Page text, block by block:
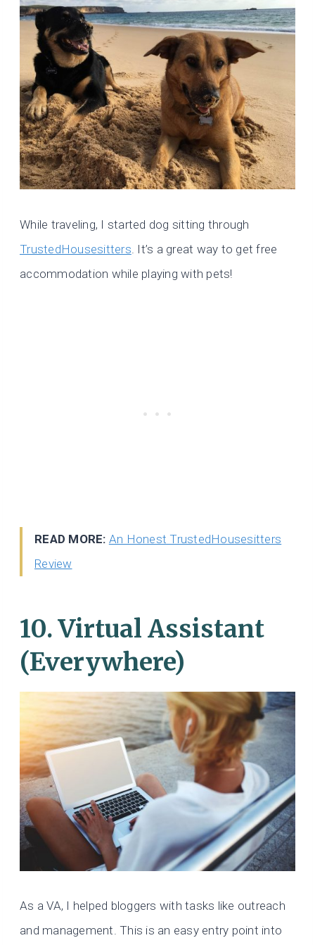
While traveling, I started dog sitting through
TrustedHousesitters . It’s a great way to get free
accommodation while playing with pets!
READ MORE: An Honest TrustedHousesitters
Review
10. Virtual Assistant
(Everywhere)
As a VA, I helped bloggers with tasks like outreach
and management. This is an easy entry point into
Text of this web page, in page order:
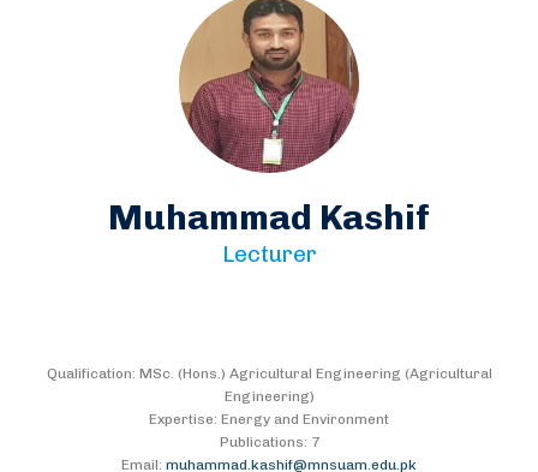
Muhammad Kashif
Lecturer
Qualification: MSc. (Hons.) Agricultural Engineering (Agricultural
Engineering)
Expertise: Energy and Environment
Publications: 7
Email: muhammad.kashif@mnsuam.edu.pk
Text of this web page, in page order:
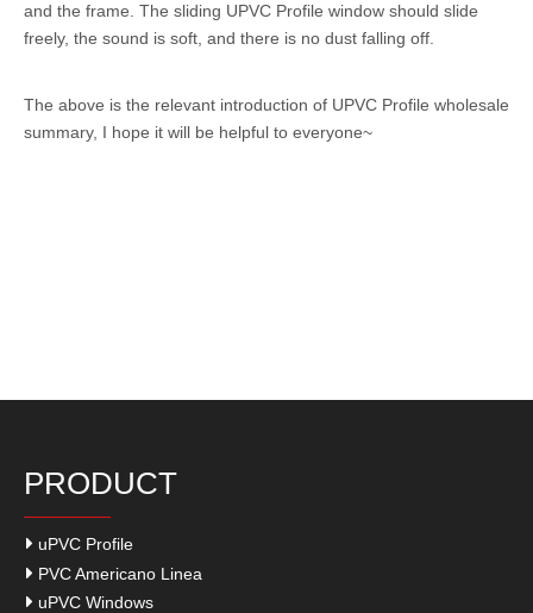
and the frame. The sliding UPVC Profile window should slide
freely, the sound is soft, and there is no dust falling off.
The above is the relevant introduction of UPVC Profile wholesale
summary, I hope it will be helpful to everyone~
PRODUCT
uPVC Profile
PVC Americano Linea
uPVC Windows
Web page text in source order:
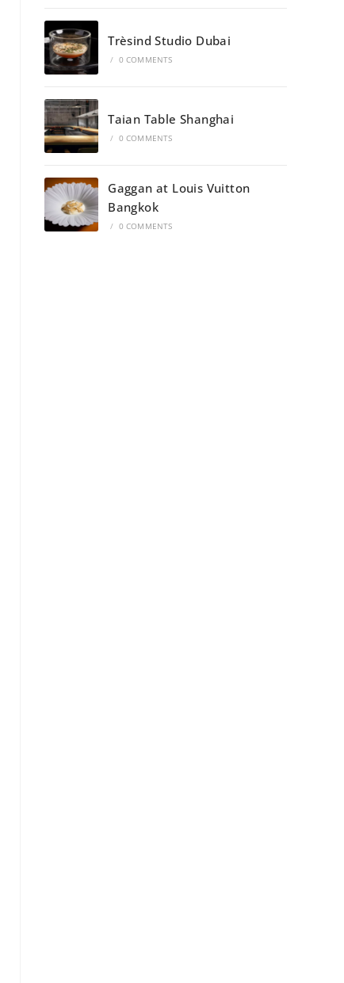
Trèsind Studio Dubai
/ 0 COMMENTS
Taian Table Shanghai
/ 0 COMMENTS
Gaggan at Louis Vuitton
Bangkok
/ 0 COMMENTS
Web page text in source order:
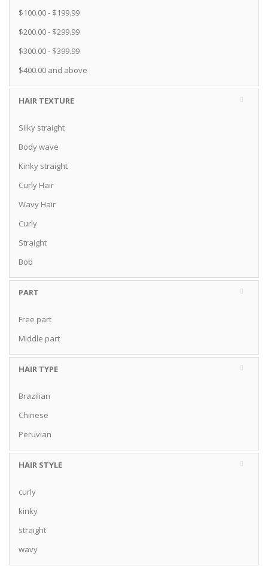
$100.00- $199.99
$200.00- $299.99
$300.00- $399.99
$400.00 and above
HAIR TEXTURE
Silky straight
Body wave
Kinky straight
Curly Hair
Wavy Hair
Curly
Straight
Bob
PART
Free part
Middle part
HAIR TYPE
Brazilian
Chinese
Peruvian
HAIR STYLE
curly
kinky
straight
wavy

------------------------------

TASK REQUIREMENTS:
Filter the listing above down to the lines that contain the word "Profile".

RESPONSE TO THIS TASK:
and the frame. The sliding UPVC Profile window should slide
The above is the relevant introduction of UPVC Profile wholesale
uPVC Profile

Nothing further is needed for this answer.